» **Aim of the exercise**
Among the entries below, copy only the span from the line containing "associated with refinancing is crucial." through the line containing "Visa Updates for Nigerians". Do so exactly, and skip the pictures.

───── Record extracts ─────

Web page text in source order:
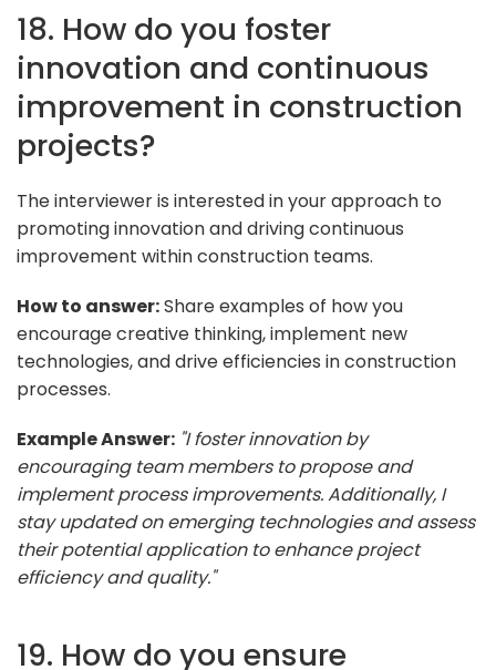
18. How do you foster
innovation and continuous
improvement in construction
projects?
The interviewer is interested in your approach to
promoting innovation and driving continuous
improvement within construction teams.
How to answer:Share examples of how you
encourage creative thinking, implement new
technologies, and drive efficiencies in construction
processes.
Example Answer: "I foster innovation by
encouraging team members to propose and
implement process improvements. Additionally, I
stay updated on emerging technologies and assess
their potential application to enhance project
efficiency and quality."
19. How do you ensure
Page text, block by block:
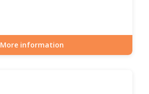
More information
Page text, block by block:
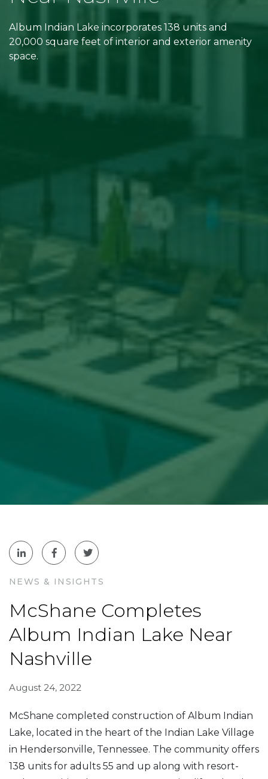
Album Indian Lake incorporates 138 units and
20,000 square feet of interior and exterior amenity
space.
NEWS & INSIGHTS
McShane Completes
Album Indian Lake Near
Nashville
August 24, 2022
McShane completed construction of Album Indian
Lake, located in the heart of the Indian Lake Village
in Hendersonville, Tennessee. The community offers
138 units for adults 55 and up along with resort-
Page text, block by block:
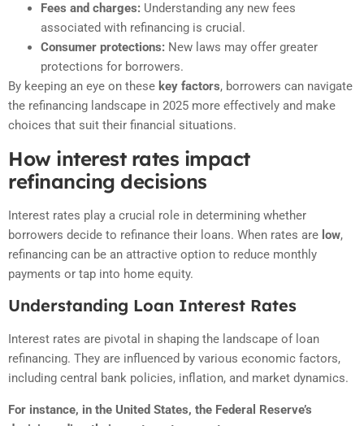
Fees and charges: Understanding any new fees
associated with refinancing is crucial.
Consumer protections: New laws may offer greater
protections for borrowers.
By keeping an eye on these key factors, borrowers can navigate
the refinancing landscape in 2025 more effectively and make
choices that suit their financial situations.
How interest rates impact
refinancing decisions
Interest rates play a crucial role in determining whether
borrowers decide to refinance their loans. When rates are low,
refinancing can be an attractive option to reduce monthly
payments or tap into home equity.
Understanding Loan Interest Rates
Interest rates are pivotal in shaping the landscape of loan
refinancing. They are influenced by various economic factors,
including central bank policies, inflation, and market dynamics.
For instance, in the United States, the Federal Reserve’s
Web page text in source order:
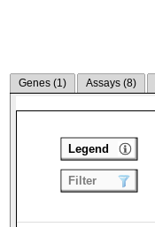
Genes (1) Assays (8)
Legend
Filter
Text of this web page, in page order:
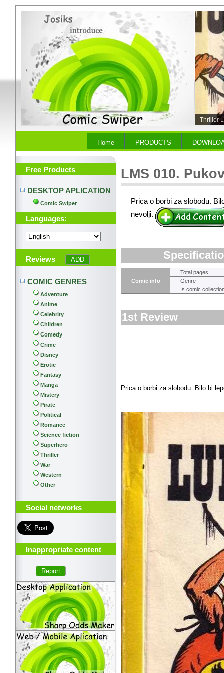
Thriller
Home PRODUCTS
Free Products
DESKTOP APLICATION
Comic Swiper
Languages:
Reviews
COMIC GENRES
Adventure
Anime
Celebrity
Children
Comedy
Crime
Disney
Erotic
Fantasy
Manga
Mistery
Pirate
Political
Romance
Science fiction
Superhero
Thriller
War
Western
Other
Social networks
Inappropriate content
LMS 010.
Prica o borbi za slobodu.
nevolji.
Comic info
Total pages
Genre
Is comic
1st Review
Prica o borbi za slobodu. Bilo bi
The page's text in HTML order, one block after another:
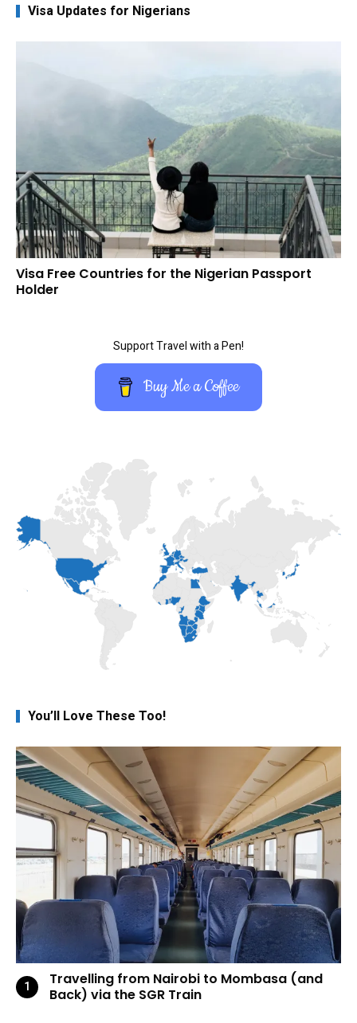
Visa Updates for Nigerians
Visa Free Countries for the Nigerian Passport
Holder
Support Travel with a Pen!
Buy Me a Coffee
You’ll Love These Too!
Travelling from Nairobi to Mombasa (and
Back) via the SGR Train
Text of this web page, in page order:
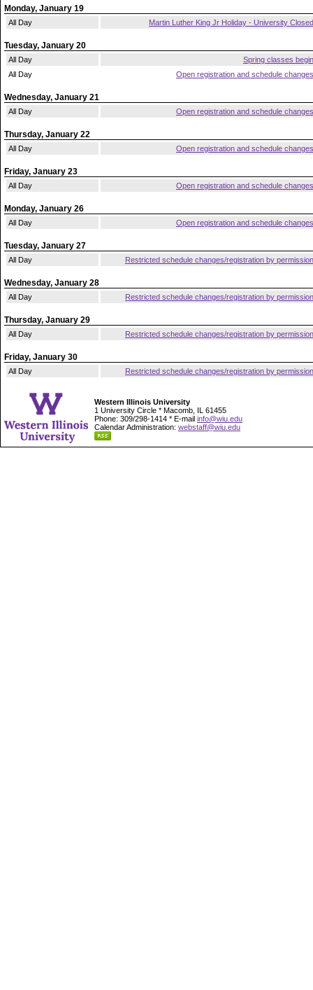
Monday, January 19
All Day Martin Luther King Jr Holiday - University Closed
Tuesday, January 20
All Day
Spring classes begin
All Day
Open registration and schedule changes
Wednesday, January 21
All Day Open registration and schedule changes
Thursday, January 22
All Day Open registration and schedule changes
Friday, January 23
All Day Open registration and schedule changes
Monday, January 26
All Day Open registration and schedule changes
Tuesday, January 27
All Day Restricted schedule changes/registration by permission
Wednesday, January 28
All Day Restricted schedule changes/registration by permission
Thursday, January 29
All Day Restricted schedule changes/registration by permission
Friday, January 30
All Day Restricted schedule changes/registration by permission
Western Illinois University
1 University Circle * Macomb, IL 61455
Phone: 309/298-1414 * E-mail info@wiu.edu
Calendar Administration: webstaff@wiu.edu
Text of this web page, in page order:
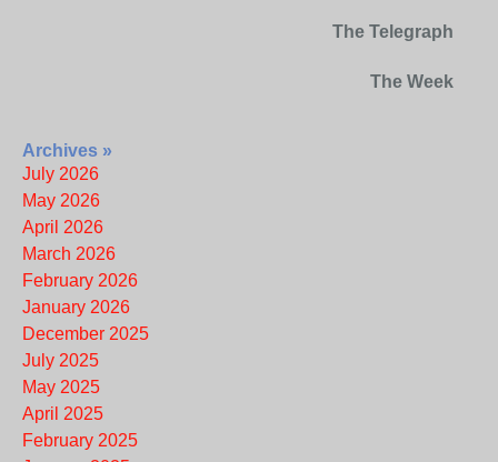
The Telegraph
The Week
Archives »
July 2026
May 2026
April 2026
March 2026
February 2026
January 2026
December 2025
July 2025
May 2025
April 2025
February 2025
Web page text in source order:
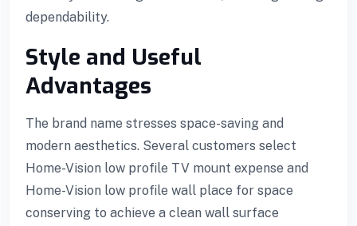
dependability.
Style and Useful
Advantages
The brand name stresses space-saving and
modern aesthetics. Several customers select
Home-Vision low profile TV mount expense and
Home-Vision low profile wall place for space
conserving to achieve a clean wall surface
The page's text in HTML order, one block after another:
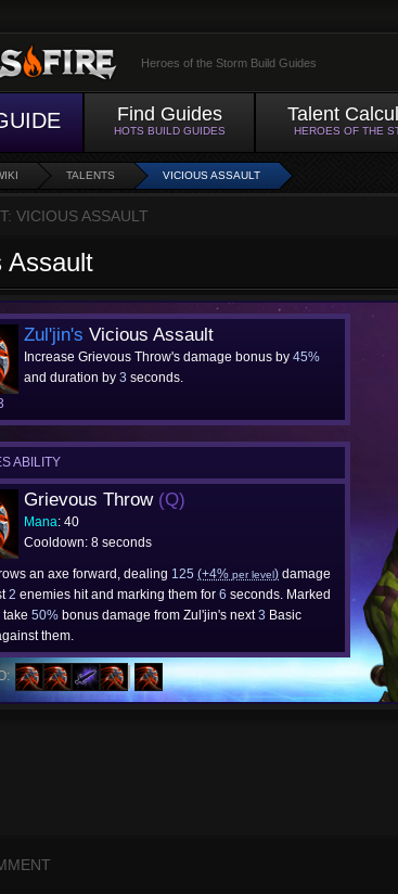
Heroes of the Storm Build Guides
Find Guides
HOTS BUILD GUIDES
Talent
HEROES OF THE
TALENTS VICIOUS ASSAULT
VICIOUS ASSAULT
Assault
Zul'jin's Vicious Assault
Increase Grievous Throw's damage bonus by 45%
and duration by 3 seconds.
ABILITY
Grievous Throw (Q)
Mana: 40
Cooldown: 8 seconds
an axe forward, dealing 125 (+4% per level) damage
2 enemies hit and marking them for 6 seconds. Marked
50% bonus damage from Zul'jin's next3 Basic
them.
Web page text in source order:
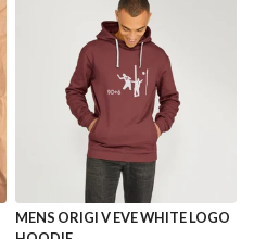
MENS ORIGI V EVE WHITE LOGO

─────

» **Answer**
associated with refinancing is crucial.
Consumer protections: New laws may offer greater
protections for borrowers.
By keeping an eye on these key factors, borrowers can navigate
the refinancing landscape in 2025 more effectively and make
choices that suit their financial situations.
How interest rates impact
refinancing decisions
Interest rates play a crucial role in determining whether
borrowers decide to refinance their loans. When rates are low,
refinancing can be an attractive option to reduce monthly
payments or tap into home equity.
Understanding Loan Interest Rates
Interest rates are pivotal in shaping the landscape of loan
refinancing. They are influenced by various economic factors,
including central bank policies, inflation, and market dynamics.
For instance, in the United States, the Federal Reserve’s
Web page text in source order:
Genes (1) Assays (8)
Legend
Filter
Text of this web page, in page order:
Thriller
Home PRODUCTS
Free Products
DESKTOP APLICATION
Comic Swiper
Languages:
Reviews
COMIC GENRES
Adventure
Anime
Celebrity
Children
Comedy
Crime
Disney
Erotic
Fantasy
Manga
Mistery
Pirate
Political
Romance
Science fiction
Superhero
Thriller
War
Western
Other
Social networks
Inappropriate content
LMS 010.
Prica o borbi za slobodu.
nevolji.
Comic info
Total pages
Genre
Is comic
1st Review
Prica o borbi za slobodu. Bilo bi
The page's text in HTML order, one block after another:
Visa Updates for Nigerians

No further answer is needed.